- Opening Delimiter -

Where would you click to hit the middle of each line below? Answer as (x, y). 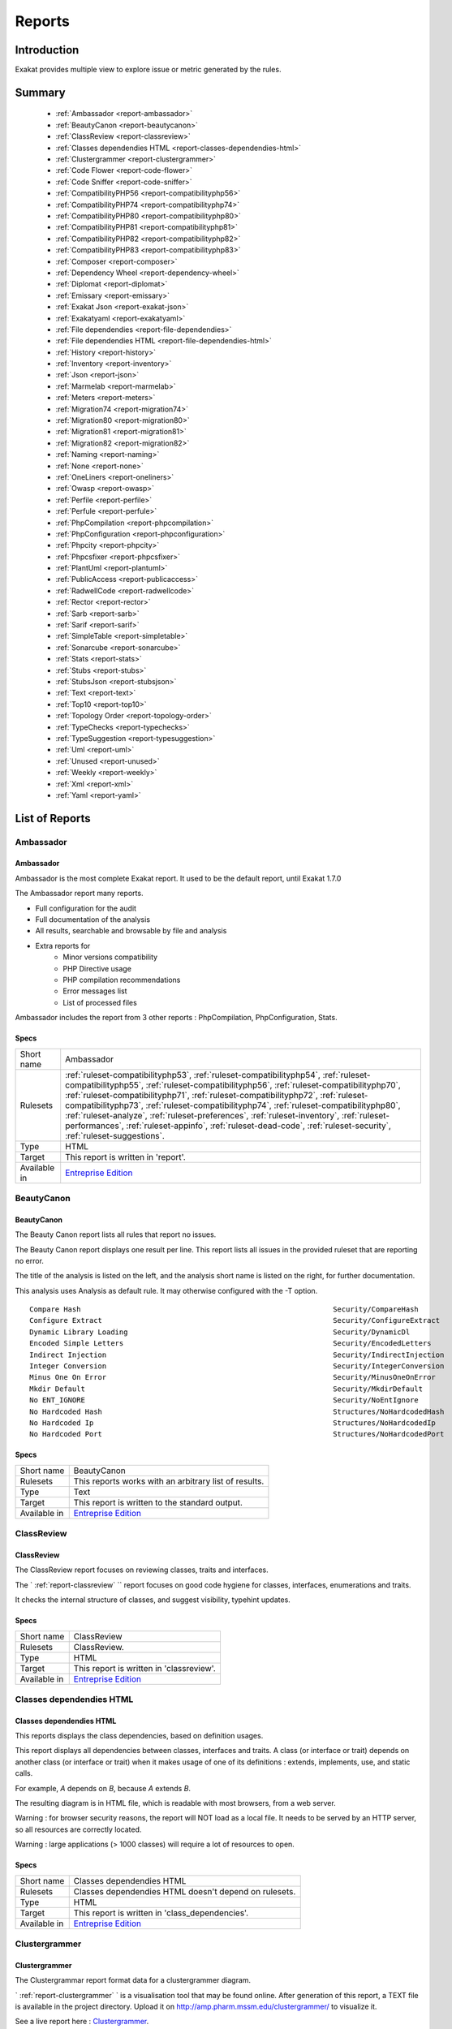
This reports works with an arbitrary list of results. (169, 1481)
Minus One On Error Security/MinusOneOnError (232, 1377)
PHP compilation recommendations (122, 980)
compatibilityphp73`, (104, 1105)
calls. (24, 1773)
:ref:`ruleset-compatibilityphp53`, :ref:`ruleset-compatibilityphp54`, (193, 1075)
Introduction (47, 50)
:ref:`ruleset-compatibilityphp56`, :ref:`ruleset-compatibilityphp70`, (273, 1085)
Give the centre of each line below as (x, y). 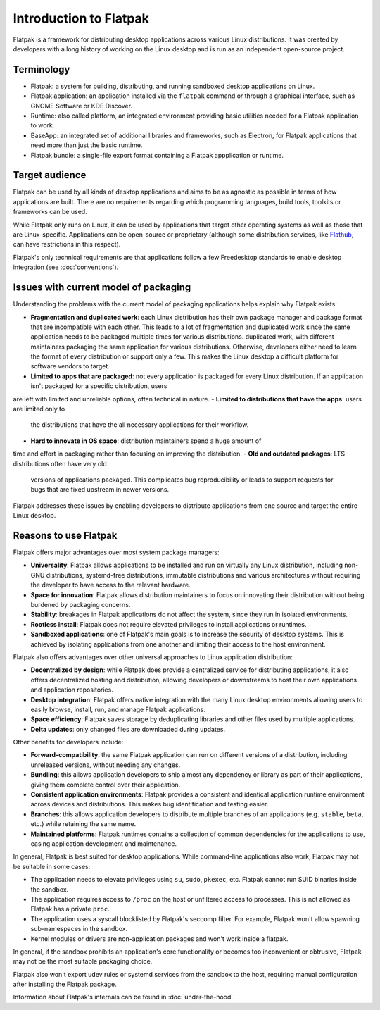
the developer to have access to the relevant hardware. (111, 585)
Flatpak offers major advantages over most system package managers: (116, 552)
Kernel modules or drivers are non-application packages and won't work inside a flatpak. (159, 939)
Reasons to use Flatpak (65, 535)
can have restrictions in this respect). (67, 244)
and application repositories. (72, 690)
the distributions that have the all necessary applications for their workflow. (140, 425)
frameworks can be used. (50, 212)

- Closing Delimiter -

## WHAT THE TASK REQUIRES
Word for word, return all the entries and skip their pictures.

## COMPLETED EXERCISE
Where would you click to hit the middle of each line below? Answer as (x, y). 
This reports works with an arbitrary list of results. (169, 1481)
Minus One On Error Security/MinusOneOnError (232, 1377)
PHP compilation recommendations (122, 980)
compatibilityphp73`, (104, 1105)
calls. (24, 1773)
:ref:`ruleset-compatibilityphp53`, :ref:`ruleset-compatibilityphp54`, (193, 1075)
Introduction (47, 50)
:ref:`ruleset-compatibilityphp56`, :ref:`ruleset-compatibilityphp70`, (273, 1085)
Give the centre of each line below as (x, y). 
the developer to have access to the relevant hardware. (111, 585)
Flatpak offers major advantages over most system package managers: (116, 552)
Kernel modules or drivers are non-application packages and won't work inside a flatpak. (159, 939)
Reasons to use Flatpak (65, 535)
can have restrictions in this respect). (67, 244)
and application repositories. (72, 690)
the distributions that have the all necessary applications for their workflow. (140, 425)
frameworks can be used. (50, 212)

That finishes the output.